Yeah, I probably had more of a background in natural theology or in Natural Law than most people who attend the James Wilson Fellowship, but it was still incredibly eye opening to me. Professor Arkes is brilliant, and he’s got a unique gift in communicating the important truths that are part of his program. My understanding is that the faculty has only gotten better since my time, although I will say my year, we heard from Professor Dan Robinson, who is irreplaceable. So, I was very lucky to be exposed to him through the James Wilson Fellowship.
The JWI program is essential to expose young attorneys to the reality that the dominant conservative legal jurisprudence right now—originalism in its various forms—has significant limitations. The originalism framework answers certain legal questions very well, but it is simply incapable of answering some of the most important and foundational questions. And I’m convinced that judges necessarily engage in natural law reasoning whether they know it or not. It is inherent to judicial decision making. The sooner lawyers understand that, and the better they get at engaging courts on that level, the more effective conservatives will be able to defend and advance virtuous laws. There are many limitations in the prevailing conservative legal theory and if the conservative legal movement is going to advance to a satisfying place, Natural Law is a necessary component of that jurisprudence.

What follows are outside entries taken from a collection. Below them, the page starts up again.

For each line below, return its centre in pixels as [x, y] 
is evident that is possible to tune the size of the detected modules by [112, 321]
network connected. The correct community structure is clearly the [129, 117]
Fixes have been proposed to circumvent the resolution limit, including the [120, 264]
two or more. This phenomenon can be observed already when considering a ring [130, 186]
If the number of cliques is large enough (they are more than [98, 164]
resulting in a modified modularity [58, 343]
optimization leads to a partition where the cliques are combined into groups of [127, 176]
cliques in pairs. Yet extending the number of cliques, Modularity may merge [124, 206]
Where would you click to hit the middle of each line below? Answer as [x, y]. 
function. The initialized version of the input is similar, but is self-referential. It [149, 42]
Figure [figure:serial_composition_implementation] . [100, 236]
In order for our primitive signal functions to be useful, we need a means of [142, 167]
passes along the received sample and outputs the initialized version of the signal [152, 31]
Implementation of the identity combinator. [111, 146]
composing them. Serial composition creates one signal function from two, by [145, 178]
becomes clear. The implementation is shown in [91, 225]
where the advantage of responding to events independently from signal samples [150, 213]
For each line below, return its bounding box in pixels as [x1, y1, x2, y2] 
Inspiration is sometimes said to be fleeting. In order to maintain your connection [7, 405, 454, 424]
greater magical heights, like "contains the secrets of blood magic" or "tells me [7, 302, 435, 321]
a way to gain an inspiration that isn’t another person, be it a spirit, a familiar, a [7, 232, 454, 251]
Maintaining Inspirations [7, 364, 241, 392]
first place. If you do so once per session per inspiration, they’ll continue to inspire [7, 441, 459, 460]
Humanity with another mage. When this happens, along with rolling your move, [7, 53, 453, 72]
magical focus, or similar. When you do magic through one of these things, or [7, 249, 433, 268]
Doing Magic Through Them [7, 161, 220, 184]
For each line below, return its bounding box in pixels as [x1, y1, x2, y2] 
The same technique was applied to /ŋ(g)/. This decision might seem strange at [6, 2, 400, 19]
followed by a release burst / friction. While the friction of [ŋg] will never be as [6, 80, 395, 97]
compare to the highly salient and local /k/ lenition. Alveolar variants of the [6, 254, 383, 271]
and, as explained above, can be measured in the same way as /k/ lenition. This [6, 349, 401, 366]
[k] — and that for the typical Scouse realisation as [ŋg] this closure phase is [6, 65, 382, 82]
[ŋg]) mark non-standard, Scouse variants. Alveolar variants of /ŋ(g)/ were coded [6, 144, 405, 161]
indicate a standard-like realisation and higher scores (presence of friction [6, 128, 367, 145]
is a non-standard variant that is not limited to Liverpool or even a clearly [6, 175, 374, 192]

Are there any ending messages you would like to impart either to future JWI fellows or young lawyers in general who are seeking to uphold these principles in a profession that has become somewhat hostile to Natural Law theory?
I would encourage these attorneys to look for an opportunity to go out and serve the public and put these things you’ve learned, these important truths, into practice. Private practice is not a bad thing. I came from private practice, but I had to leave private practice in order to have the opportunity that I had this past term. I didn’t leave knowing I was going to have that opportunity and I could not have planned for a Supreme Court argument, but the willingness to go and serve a greater cause opened the door for that opportunity. I think young attorneys need to look for that and selflessly use their training, and the training that they’ve been given by the James Wilson Institute, to serve those around them.